The line containing "Here are some" and every line after it, through the end of the records below, are to be reproduced exactly, with the pictures left out.
===== Data to use
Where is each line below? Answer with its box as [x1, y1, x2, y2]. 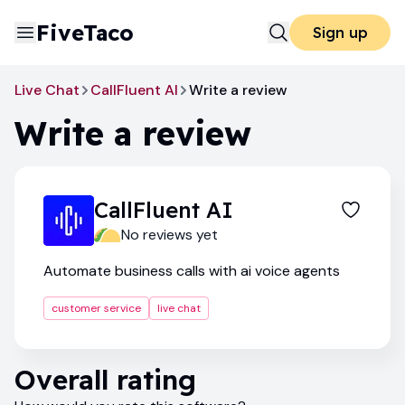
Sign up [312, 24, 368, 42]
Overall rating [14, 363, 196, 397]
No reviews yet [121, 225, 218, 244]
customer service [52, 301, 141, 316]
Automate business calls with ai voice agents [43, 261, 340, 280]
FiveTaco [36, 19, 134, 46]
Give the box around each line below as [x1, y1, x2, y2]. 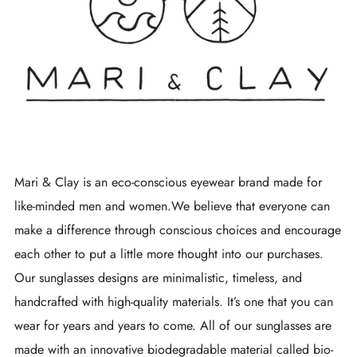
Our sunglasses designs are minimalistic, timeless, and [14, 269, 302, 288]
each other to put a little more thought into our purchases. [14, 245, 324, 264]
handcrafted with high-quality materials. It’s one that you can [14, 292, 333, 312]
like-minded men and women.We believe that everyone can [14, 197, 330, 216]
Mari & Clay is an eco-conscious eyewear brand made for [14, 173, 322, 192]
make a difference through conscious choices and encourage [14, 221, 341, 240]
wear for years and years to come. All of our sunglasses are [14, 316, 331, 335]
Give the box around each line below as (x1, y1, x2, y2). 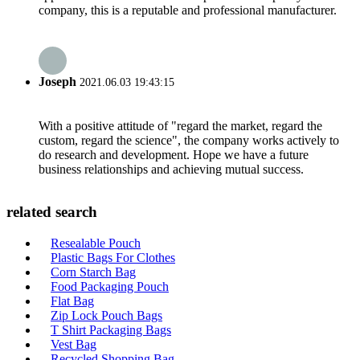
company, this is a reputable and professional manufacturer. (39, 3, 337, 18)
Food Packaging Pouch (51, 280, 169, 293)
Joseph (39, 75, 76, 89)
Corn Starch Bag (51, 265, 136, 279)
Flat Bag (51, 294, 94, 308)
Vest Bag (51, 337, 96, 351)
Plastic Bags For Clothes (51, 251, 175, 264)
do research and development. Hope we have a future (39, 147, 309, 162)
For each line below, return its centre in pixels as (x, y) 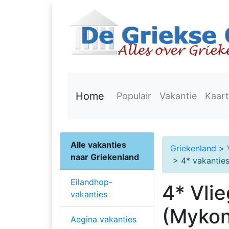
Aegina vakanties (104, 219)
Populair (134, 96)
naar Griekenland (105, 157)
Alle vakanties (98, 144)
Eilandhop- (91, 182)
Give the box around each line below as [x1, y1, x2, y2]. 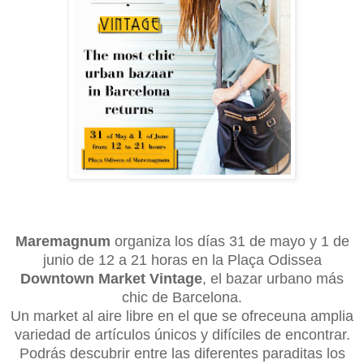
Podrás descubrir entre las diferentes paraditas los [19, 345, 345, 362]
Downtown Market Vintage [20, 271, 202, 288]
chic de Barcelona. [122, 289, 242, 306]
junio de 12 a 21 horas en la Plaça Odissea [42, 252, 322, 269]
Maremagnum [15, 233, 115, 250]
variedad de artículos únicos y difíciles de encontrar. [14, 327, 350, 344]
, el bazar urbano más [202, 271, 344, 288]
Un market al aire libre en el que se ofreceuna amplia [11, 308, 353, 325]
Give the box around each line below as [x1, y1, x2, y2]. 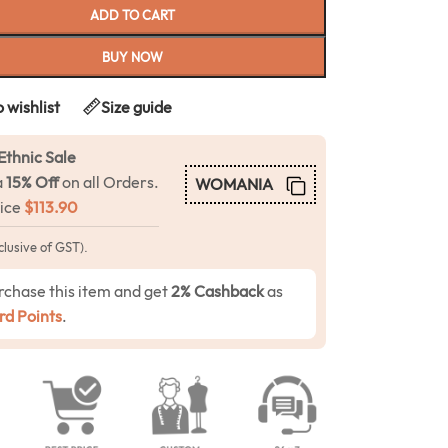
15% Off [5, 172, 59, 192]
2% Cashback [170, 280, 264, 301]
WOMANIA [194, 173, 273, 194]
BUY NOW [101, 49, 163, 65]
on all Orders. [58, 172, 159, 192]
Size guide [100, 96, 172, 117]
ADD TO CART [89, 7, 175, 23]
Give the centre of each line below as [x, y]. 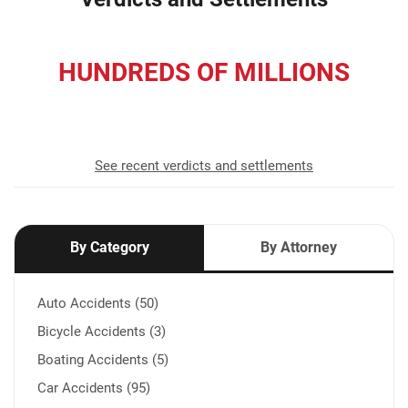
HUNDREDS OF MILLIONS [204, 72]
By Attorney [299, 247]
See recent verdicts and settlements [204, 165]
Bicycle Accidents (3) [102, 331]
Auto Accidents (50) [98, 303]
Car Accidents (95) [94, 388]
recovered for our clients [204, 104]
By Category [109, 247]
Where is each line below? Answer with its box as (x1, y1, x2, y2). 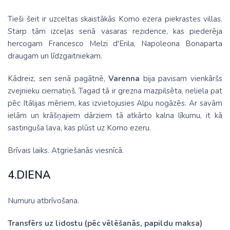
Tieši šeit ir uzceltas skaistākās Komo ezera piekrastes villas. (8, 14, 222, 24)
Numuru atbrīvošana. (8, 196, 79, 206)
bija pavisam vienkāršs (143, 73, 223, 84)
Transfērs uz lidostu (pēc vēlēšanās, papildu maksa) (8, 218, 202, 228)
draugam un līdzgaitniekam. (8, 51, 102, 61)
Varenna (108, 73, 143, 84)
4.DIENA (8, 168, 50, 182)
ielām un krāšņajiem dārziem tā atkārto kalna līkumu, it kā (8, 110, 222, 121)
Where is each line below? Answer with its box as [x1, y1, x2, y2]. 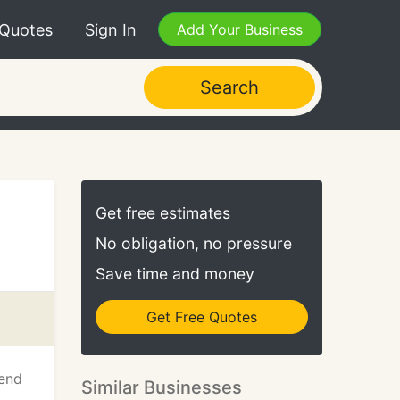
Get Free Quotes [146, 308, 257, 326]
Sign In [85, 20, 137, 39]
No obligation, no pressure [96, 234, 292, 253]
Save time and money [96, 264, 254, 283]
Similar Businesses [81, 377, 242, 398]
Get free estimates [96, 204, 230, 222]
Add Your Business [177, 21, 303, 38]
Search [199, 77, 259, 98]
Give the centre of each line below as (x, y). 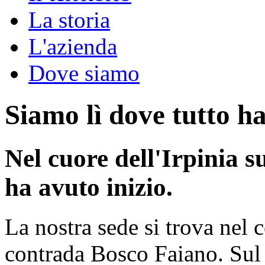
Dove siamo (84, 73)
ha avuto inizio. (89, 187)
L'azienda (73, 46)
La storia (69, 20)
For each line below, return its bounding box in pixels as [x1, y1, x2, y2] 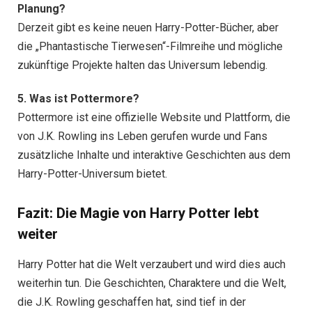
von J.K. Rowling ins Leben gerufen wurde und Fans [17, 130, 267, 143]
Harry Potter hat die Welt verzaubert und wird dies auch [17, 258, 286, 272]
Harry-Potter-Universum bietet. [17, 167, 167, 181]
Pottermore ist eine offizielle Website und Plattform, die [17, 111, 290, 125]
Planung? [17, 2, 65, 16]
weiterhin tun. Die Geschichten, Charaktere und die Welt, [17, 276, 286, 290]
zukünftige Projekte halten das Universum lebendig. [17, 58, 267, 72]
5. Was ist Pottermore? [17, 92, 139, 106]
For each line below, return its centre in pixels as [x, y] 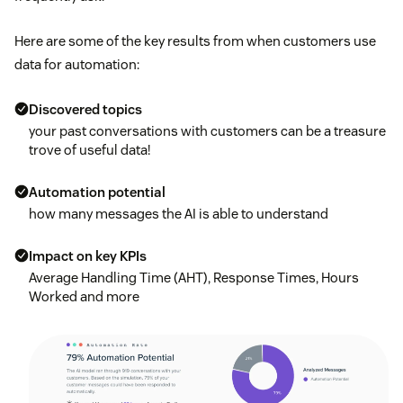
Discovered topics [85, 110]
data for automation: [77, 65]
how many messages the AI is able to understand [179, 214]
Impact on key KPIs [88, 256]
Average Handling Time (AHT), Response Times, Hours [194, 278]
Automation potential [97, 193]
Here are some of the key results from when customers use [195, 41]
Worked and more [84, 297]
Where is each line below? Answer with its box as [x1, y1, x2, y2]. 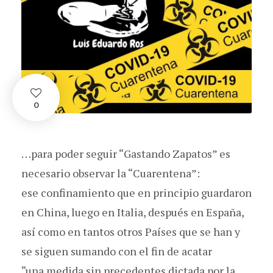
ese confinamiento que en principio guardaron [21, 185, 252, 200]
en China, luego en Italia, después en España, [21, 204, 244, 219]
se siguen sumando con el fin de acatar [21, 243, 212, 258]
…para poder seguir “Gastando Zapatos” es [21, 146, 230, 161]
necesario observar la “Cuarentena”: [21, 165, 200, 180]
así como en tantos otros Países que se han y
==========
Final answer -
Here are some of the key results from when customers use [195, 41]
Worked and more [84, 297]
Where is each line below? Answer with its box as [x1, y1, x2, y2]. 
ese confinamiento que en principio guardaron [21, 185, 252, 200]
en China, luego en Italia, después en España, [21, 204, 244, 219]
se siguen sumando con el fin de acatar [21, 243, 212, 258]
…para poder seguir “Gastando Zapatos” es [21, 146, 230, 161]
necesario observar la “Cuarentena”: [21, 165, 200, 180]
así como en tantos otros Países que se han y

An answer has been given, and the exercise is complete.